1] Foreign Currency Transactions

1.] Foreign Currency Transactions are recorded by applying the exchange rate prevailing on the date of transaction.

2.) Monetary items denominated in foreign currency are translated at the exchange rate prevailing on the last day of the accounting year. In respect of items covered by forward contracts, the premium or discount arising at the inception of such a forward exchange contract is amortised as an expense or income over the life of contract. Any profit or loss arising on settlement / cancellation of such a forward exchange contract is recognized as an income or expense for the period.

3.] Non-Monetary items, which are carried in terms of historical cost denominated in a foreign currency, are reported using exchange rate at the date of transaction.

4.) Gain or loss arising out of translation/conversion and on settlement is taken credit for or charged to the statement of profit and loss.

m] Taxation

Income Tax

The current tax is determined as the amount of tax payable in respect of the estimated taxable income for the year in accordance with the

provisions of Income Tax Act, 1961.

Deferred Tax

Deferred tax charge or credit is recognized using prevailing enacted or substantially enacted tax rates. Where there is unabsorbed depreciation or carry forward losses, deferred tax assets are recognized only if there is virtual certainty of realisation of such assets. Other deferred tax assets are recognized only to the extent there is reasonable certainty of realisation in future. Deferred tax assets/liabilities are reviewed at each Balance Sheet date based on developments during the year and available case laws, to reassess realisation/liabilities.

n) Pre project expenditure

The expenses on pre feasibility study reports, market survey reports, techno- economic feasibility reports etc. on new projects are allocated to the Fixed Assets on completion of the projects. Where the projects are proved in-fructuous, they are charged to the revenue in the year in which the decision is taken to scrap the same,

o)Earning per share

The Company reports basic and diluted earnings per equity share in accordance with Accounting Standard 20-"Earning per share". Basic earning per equity share is computed by dividing net profit after tax by the weighted average number of equity shares outstanding during the year. The Company does not have any diluted equity share, hence Basic and Dilutive earning per share is same.

p) Provisions and Contingent Liabilities and Contingent Assets

Provisions involving substantial degree of estimation in measurement are recognized when there is a present obligation as a result of past results and it is probable that there will be an outflow of resources.

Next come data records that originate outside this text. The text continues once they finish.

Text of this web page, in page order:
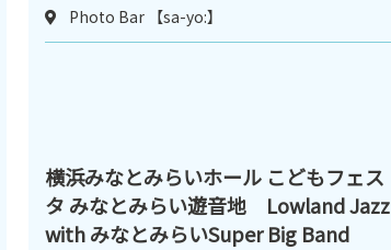
Photo Bar 【sa-yo:】
横浜みなとみらいホール こどもフェス
タ みなとみらい遊音地 Lowland Jazz
with みなとみらいSuper Big Band
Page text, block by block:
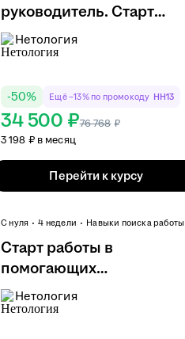
руководитель. Старт
карьеры
Нетология
-50% Ещё −13% по промокоду HH13
34 500 ₽76 768 ₽
3 198 ₽ в месяц
Перейти к курсу
С нуля 4 недели Навыки поиска работы
Старт работы в
помогающих
профессиях: как ...
Нетология
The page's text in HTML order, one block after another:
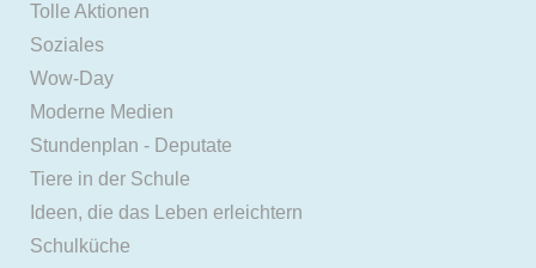
Tolle Aktionen
Soziales
Wow-Day
Moderne Medien
Stundenplan - Deputate
Tiere in der Schule
Ideen, die das Leben erleichtern
Schulküche
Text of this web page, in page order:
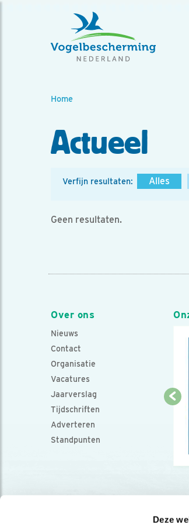
Deze
Home
Actueel
Verfijn resultaten: Alles
Geen resultaten.
Over ons
Nieuws
Contact
Organisatie
Vacatures
Jaarverslag
Tijdschriften
Adverteren
Standpunten
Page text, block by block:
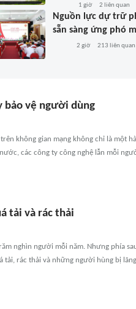
1 giờ 2 liên quan
Nguồn lực dự trữ
sẵn sàng ứng phó
2 giờ 213 liên quan
bảo vệ người dùng
không gian mạng không chỉ là một
các công ty công nghệ lẫn mỗi
tải và rác thải
nghìn người mỗi năm. Nhưng phía
tải, rác thải và những người hùng bị
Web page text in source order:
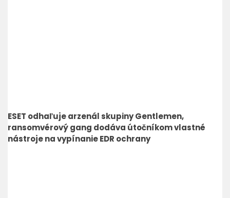
ESET odhaľuje arzenál skupiny Gentlemen,
ransomvérový gang dodáva útočníkom vlastné
nástroje na vypínanie EDR ochrany
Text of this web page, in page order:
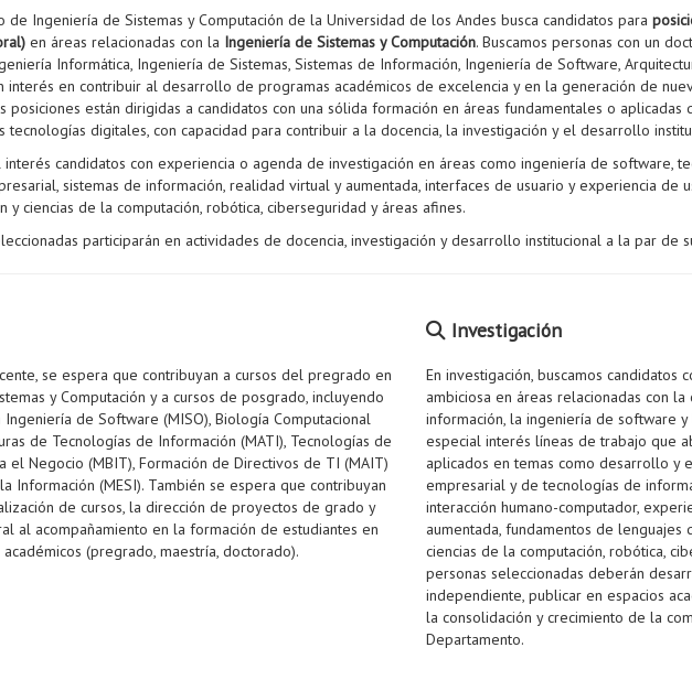
de Ingeniería de Sistemas y Computación de la Universidad de los Andes busca candidatos para
en áreas relacionadas con la Ingeniería de Sistemas y Computación. Buscamos personas con un
Informática, Ingeniería de Sistemas, Sistemas de Información, Ingeniería de Software,
interés en contribuir al desarrollo de programas académicos de excelencia y en la generación de
posiciones están dirigidas a candidatos con una sólida formación en áreas fundamentales o aplicadas
tecnologías digitales, con capacidad para contribuir a la docencia, la investigación y el desarrollo
candidatos con experiencia o agenda de investigación en áreas como ingeniería de software,
sistemas de información, realidad virtual y aumentada, interfaces de usuario y experiencia de
y ciencias de la computación, robótica, ciberseguridad y áreas afines.
participarán en actividades de docencia, investigación y desarrollo institucional a la par de
se espera que contribuyan a cursos del pregrado en
y Computación y a cursos de posgrado, incluyendo
Ingeniería de Software (MISO), Biología Computacional
de Tecnologías de Información (MATI), Tecnologías de
el Negocio (MBIT), Formación de Directivos de TI (MAIT)
Información (MESI). También se espera que contribuyan
de cursos, la dirección de proyectos de grado y
al acompañamiento en la formación de estudiantes en
(pregrado, maestría, doctorado).
Investigación
En investigación, buscamos candidatos
ambiciosa en áreas relacionadas con
información, la ingeniería de software
especial interés líneas de trabajo que
aplicados en temas como desarrollo y
empresarial y de tecnologías de
interacción humano-computador,
aumentada, fundamentos de
ciencias de la computación, robótica,
personas seleccionadas deberán
independiente, publicar en espacios
la consolidación y crecimiento de la
Departamento.
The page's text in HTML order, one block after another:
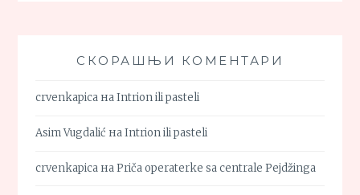
СКОРАШЊИ КОМЕНТАРИ
crvenkapica наIntrion ili pasteli
Asim Vugdalić наIntrion ili pasteli
crvenkapica наPriča operaterke sa centrale Pejdžinga
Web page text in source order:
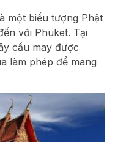
một biểu tượng Phật
với Phuket. Tại
cầu may được
làm phép để mang
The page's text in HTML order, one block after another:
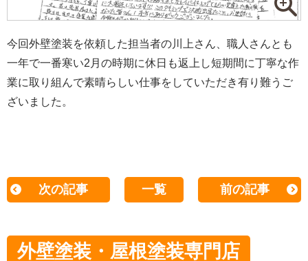
今回外壁塗装を依頼した担当者の川上さん、職人さんとも
一年で一番寒い2月の時期に休日も返上し短期間に丁寧な作
業に取り組んで素晴らしい仕事をしていただき有り難うご
ざいました。
次の記事 一覧 前の記事
外壁塗装・屋根塗装専門店

Contingent liabilities are disclosed, unless the possibility of an outflow of resource embodying the economic benefit is remote. Contingent assets are neither recognized nor disclosed in the financial statements.

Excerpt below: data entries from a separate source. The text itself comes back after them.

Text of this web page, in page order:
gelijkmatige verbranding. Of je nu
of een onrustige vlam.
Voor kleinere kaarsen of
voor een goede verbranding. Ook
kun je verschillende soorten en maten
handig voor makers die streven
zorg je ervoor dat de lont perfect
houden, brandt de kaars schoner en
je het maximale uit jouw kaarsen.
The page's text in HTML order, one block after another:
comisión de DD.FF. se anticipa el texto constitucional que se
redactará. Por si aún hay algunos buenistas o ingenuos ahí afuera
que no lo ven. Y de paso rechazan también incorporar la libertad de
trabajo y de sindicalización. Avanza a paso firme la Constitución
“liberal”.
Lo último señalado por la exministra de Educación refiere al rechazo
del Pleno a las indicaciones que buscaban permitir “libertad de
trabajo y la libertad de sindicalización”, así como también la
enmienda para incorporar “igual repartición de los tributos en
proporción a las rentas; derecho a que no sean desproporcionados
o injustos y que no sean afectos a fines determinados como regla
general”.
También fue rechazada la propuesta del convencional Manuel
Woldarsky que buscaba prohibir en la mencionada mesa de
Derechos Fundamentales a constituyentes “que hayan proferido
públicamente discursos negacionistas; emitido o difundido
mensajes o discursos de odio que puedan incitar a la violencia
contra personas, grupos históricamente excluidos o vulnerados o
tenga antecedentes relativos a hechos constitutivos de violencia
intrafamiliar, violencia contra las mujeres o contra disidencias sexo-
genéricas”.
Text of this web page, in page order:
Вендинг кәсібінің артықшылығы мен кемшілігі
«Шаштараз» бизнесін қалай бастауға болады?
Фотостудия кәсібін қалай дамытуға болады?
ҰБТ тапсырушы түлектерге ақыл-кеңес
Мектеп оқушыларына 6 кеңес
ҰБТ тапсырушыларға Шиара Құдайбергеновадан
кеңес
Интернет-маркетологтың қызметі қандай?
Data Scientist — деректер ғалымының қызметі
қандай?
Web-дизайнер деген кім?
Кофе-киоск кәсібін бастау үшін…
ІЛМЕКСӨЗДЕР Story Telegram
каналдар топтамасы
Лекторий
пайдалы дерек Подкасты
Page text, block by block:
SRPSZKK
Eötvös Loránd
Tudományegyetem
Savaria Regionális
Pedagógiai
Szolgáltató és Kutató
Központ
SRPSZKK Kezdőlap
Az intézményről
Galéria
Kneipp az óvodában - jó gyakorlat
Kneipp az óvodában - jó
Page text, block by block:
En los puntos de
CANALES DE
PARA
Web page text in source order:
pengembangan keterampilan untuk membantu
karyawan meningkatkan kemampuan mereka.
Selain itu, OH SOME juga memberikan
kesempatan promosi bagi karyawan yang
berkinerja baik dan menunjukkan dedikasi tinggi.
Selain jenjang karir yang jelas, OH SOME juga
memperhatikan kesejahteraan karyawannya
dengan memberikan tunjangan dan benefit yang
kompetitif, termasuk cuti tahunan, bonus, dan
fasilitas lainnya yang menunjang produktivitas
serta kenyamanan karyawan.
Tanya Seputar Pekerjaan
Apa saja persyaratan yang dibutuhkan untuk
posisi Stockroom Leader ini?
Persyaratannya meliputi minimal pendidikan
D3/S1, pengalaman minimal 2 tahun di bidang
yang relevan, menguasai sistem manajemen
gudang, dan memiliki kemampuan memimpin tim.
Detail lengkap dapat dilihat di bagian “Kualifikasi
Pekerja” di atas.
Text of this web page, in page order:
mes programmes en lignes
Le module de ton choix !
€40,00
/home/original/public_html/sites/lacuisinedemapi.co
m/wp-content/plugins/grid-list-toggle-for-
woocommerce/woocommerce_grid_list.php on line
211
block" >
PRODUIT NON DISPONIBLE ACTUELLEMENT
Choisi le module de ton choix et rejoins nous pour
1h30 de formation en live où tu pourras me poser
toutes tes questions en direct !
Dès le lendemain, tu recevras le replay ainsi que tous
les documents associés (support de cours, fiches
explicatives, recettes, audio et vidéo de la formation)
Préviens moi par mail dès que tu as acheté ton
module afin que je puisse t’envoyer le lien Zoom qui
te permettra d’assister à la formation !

q) Cash and Cash Equivalents and Cash How Statements

Cash and cash equivalents for the purpose of cash flow statements comprises cash at bank and in hand and short term investments with an original maturity of 3 months or less.

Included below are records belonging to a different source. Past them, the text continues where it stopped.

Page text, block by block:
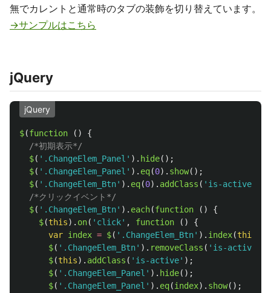
無でカレントと通常時のタブの装飾を切り替えています。
→サンプルはこちら
jQuery
jQuery
$(function ()
{
/*初期表示*/
$( ' .ChangeElem_Panel ' ). hide();
$( ' .ChangeElem_Panel ' ). eq(0). show();
$( ' .ChangeElem_Btn' ). eq(0). addClass ( ' is-active
/*クリックイベント*/
$( ' .ChangeElem_Btn' ). each(function ()
{
$(this). on( ' click' , function ()
{
var index = $( ' .ChangeElem_Btn' ). index(this
$( ' .ChangeElem_Btn' ). removeClass ( ' is-active
$(this). addClass ( ' is-active' );
$( ' .ChangeElem_Panel ' ). hide();
$( ' .ChangeElem_Panel ' ). eq(index). show();
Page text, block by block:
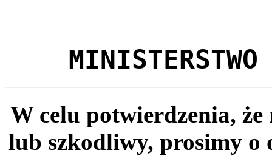
MINISTERSTWO
W celu potwierdzenia,
lub szkodliwy, prosimy o
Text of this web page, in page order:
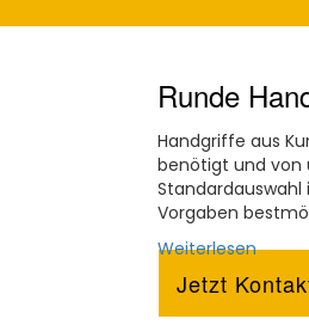
Runde
Handgriffe aus
benötigt und von
Standardauswahl
Vorgaben
Weiterlesen
Jetzt
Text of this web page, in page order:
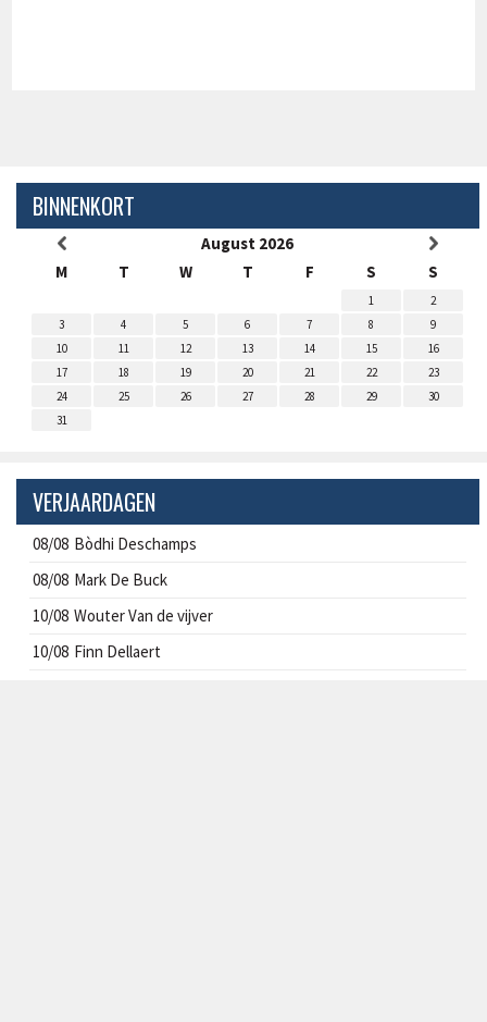
BINNENKORT
August 2026
M
T W T F S S
1
2
3
4 5 6 7 8
9
10
11 12 13 14 15
16
17
18 19 20 21 22
23
24
25 26 27 28 29
30
31
VERJAARDAGEN
08/08 Bòdhi Deschamps
08/08 Mark De Buck
10/08 Wouter Van de vijver
10/08 Finn Dellaert

Cash flow statement is prepared in accordance with the indirect method prescribed in Accounting Standard [AS] 3 on ''Cash Flow Statements''.

r) Derivatives Instruments

In accordance with the ICAI announcement, derivative contracts, other than foreign currency forward contracts covered under AS 11, are marked to market on a portfolio basis, and the net loss, if any, after considering the offsetting effect of gain on the underlying hedged itemed, is charged to the statement of profit and loss. Net gain, if any, after considering the offsetting effects of loss on the underlying hedged item, is ignored.

s) Segment Reporting

The Company is organized into two primary business segments mainly Fertilizer and Chemicals & Soya, based on nature of products. The management and administration are centralized and considered as part of''Fertilizer & Chemicals'' segment, being major activities. Unallocated items include general corporate income, expense, assets and liabilities items which are not allocated to any business segment.

The Company prepares its segment information is conformity with the accounting policies adopted for preparing and presenting the financial statements of the Company as whole.


Mar 31, 2012

1. Corporate Information

Khaitan Chemicals & Fertilizers Ltd. (the Company) is a public Company domicile in India and incorporated under the provisions of Companies Act, 1956. Its shares are listed on the Bombay Stock Exchange Ltd. (BSE). The Company is engaged in the manufacturing and selling of Single Super Phosphate and Sulphuric Acid, Processing of Oil Seed (mainly Soybean) and crude edible oil, selling of De-oiled Cake and Crude/ Refined Oil & Generation and selling of Wind Power.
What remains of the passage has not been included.